§ TASK INSTRUCTIONS
Where a line in the entries below contains the word "RAID", it counts; give the total by itself.
----------------
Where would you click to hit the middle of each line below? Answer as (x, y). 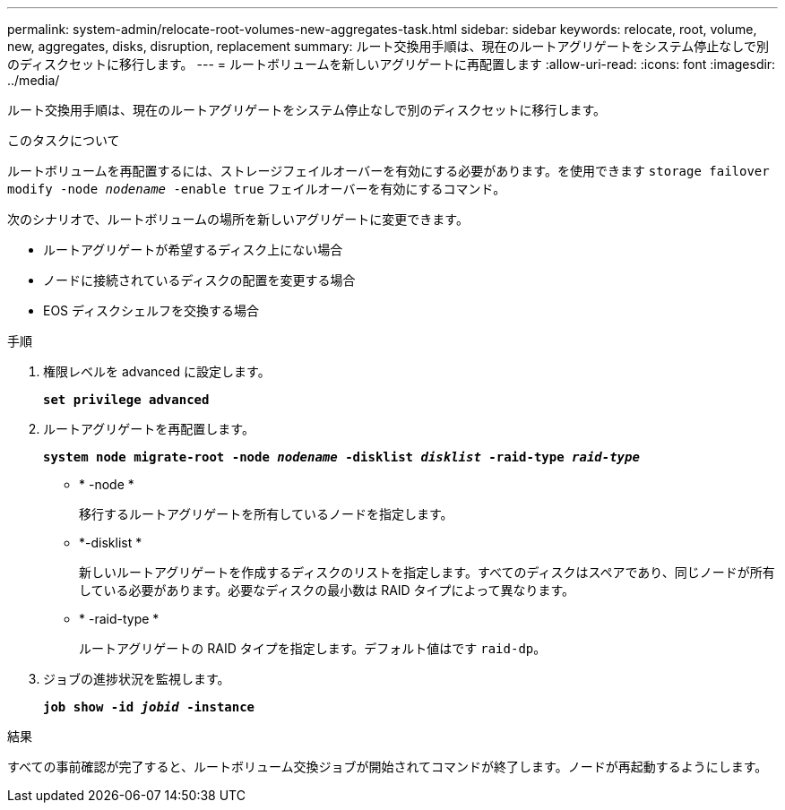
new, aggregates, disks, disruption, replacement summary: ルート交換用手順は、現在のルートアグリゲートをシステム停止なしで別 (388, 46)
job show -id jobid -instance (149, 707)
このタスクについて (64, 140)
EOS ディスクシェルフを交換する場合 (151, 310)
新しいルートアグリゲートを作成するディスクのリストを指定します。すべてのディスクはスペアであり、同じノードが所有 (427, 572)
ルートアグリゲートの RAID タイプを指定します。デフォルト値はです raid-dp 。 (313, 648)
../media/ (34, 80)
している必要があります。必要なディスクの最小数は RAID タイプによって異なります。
----------------
§ RESPONSE TO THE EXERCISE
2